The version shown here focuses almost entirely on human-to-object input. The first public beta version published was v.0.13. (This is the current version.)

 

Conceived in a Pub


We had an idea a couple of months ago (one of those “made-sense-in-the-pub, does-it-still-makes-sense-in-the-morning?” type of ideas) that it’d be incredibly useful to have some kind of universal classification of interaction. Nothing fancy, just a straight-up, catch-all taxonomy of human-systems inter-relationships.

The idea was a hierarchial table; a neat, organised and absolutely correct information tree, sprouting in two directions from the middle, i.e. the computer, system, or thing. At one end would be “every” (see below) conceivable form of input, any kind of real-world data that a computer could make sense of (actually, or theoretically). These roots would converge into their parent ideas and link up to the centre. Then, in the other direction would shoot every conceivable output, any kind of effective change that could be made upon another thing, person or environment.

If suitably broad enough, any known or future ‘interaction’ object or installation would, in theory, be mappable through this process, whether it was a door handle, wind-chime, musical pressure-pad staircase or Google’s Project Glass.

We couldn’t find any existing tables of such breadth in the public domain (though correct me if I’m wrong). It was in fact hard enough to find even parts of such a table. So we decided, tentatively, to see how far we could get making our own. Some of the issues that cropped up were surprising, whilst others which loomed ahead in the distance remained obstinately present until we were forced to address them.

 

Complications and Definitions


There are a couple of important things to be clear on, it seems, when putting together any kind of taxonomy. One of them is choosing an appropriate ordering of common properties. For example, should “physical communication” come under physical activity (alongside walking, eating and other non-communicative movement) or under communication (alongside verbal and haptic communication)? Conventionally, the three elements of an interaction are assumed to be: A person, an object, and an environment. Any fundamental interaction typically occurs between any two, e.g. person-person, person-object, object-environment, etc. These elements seemed like an appropriate fundamental trinity, from which everything else could stem from.

The difference between an object and environment, however, seems mostly (though not unilaterally) to be a matter of scale. Especially when it comes to methods of analysis (temperature, colour, density etc.). We also thought it best to include “abstract data” as a source, essentially to represent any data that might have been created randomly, or where the original relevance had been lost through abstraction.

It can often be desirable to describe something in two different ways. For example, a camera might help recognise which facial muscles are in use (to achieve nostril flair or raise an eyebrow), but it might also be desirable for an object to recognise these signifiers contextually, as a likely indicators of mood (e.g. anger, happiness, fear).
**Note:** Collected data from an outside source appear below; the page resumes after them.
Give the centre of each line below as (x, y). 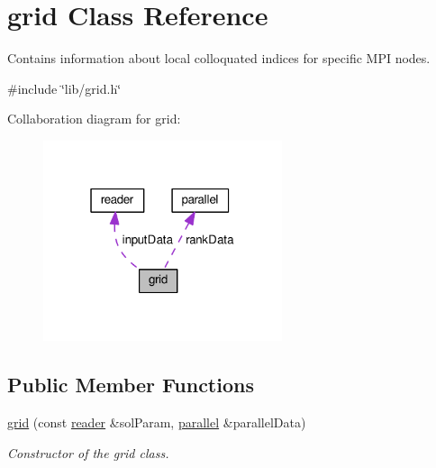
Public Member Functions (131, 385)
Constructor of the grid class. (88, 452)
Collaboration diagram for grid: (94, 119)
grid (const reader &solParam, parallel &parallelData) (157, 422)
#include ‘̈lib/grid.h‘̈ (64, 88)
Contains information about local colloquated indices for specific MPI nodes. (219, 58)

Another issue is granularity. How fine (how deep) should an inspection go? Tunnelling deeper into each vein of enquiry it becomes difficult to know when to stop, and challenging to maintain consistency.
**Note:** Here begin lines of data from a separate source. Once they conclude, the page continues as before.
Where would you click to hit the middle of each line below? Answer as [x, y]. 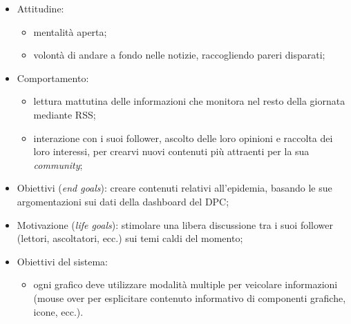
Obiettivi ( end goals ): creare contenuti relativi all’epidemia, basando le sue [174, 188]
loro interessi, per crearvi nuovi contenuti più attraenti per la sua [171, 151]
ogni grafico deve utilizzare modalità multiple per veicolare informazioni [186, 284]
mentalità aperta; [70, 31]
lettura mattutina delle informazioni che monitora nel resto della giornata [189, 101]
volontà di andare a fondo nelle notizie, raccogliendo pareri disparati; [179, 55]
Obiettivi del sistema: [63, 261]
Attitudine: [40, 8]

When we talk about covering “every” kind of input, we mean that it should be possible for an organisation system like this to be all-encompassing without necessarily being exhaustive. A system that broadly refers to “audio input” can encompass the notions of “speech” and “musical instruments”, or incorporate properties like “volume” and “timbre”, without necessarily making distinctions between any of them.

 

Sarcasm and Toasters


One decision we made early on was to categorise human inputs by their common characteristics, not by the input mechanism that would record them. This was because there might be more than one way of recording the same thing (e.g. movement could be recorded by systems as diverse as cameras, sonar and accelerometers). This created an interesting side-effect, as the taxonomy shifted into a far more complex study of human behaviour and bio-mechanics; “what can people do”. Whilst studying areas of audio, visual and haptic communication, we were especially struck by the sense we were writing the broad specifications for a savvy, sympathetic AI – a successful android/ cylon/ replicant; i.e. something capable of reading the full range of human action.

Imagine, for example, what it would require for an object to appreciate sarcasm – a toaster, let’s say, that can gauge volume, intonation, emphasis, facial expression, choice of language, timing, socio-cultural circumstances… –  estimate a probability of irony and then respond accordingly.
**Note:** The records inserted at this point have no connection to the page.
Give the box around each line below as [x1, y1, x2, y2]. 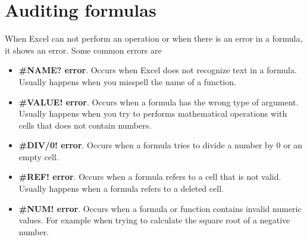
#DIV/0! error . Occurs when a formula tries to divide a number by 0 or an [18, 139, 303, 151]
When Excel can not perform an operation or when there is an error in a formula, [5, 32, 303, 45]
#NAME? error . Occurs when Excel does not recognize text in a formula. [18, 64, 297, 76]
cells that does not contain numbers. [18, 119, 152, 131]
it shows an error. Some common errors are [5, 43, 162, 56]
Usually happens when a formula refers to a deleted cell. [18, 182, 224, 195]
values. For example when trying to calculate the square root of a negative [18, 214, 290, 226]
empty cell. [18, 150, 59, 163]
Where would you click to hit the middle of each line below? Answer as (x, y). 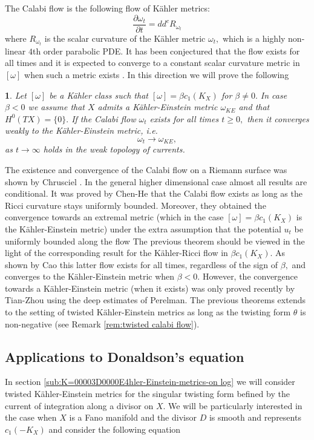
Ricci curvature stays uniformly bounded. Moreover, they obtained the (136, 205)
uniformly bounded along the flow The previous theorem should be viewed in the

Such capacity would avoid situations like this:

Does it have a Future?


To develop this project is going to require some input from a few experts-in-their-fields; learned specialists (rather than generalists like myself with wiki-link tunnel vision). The taxonomy needs expanding upon (‘outputs’ at the moment are entirely non-existent), re-organising and probably some correcting. If you would like to contribute and you’re a linguist, anthropologist, roboticist, physiologist, psychologist, or see some territory or area you could assist with, your insight would be appreciated.

As our research has indicated, there is often more than one way of classifying interactions. But a hierarchy demands we always use the most applicable interpretation. All taxonomies are artificial constructs, of course, but a hierarchy seems to exacerbate rigid pigeon-holing of ideas. Perhaps the solution is to evolve into something less linear and absolute than a hierarchial taxonomy (like the nested folders of an OS), and instead consider something more nebulous and amorphous (for example the photo-sets and tags in Flickr).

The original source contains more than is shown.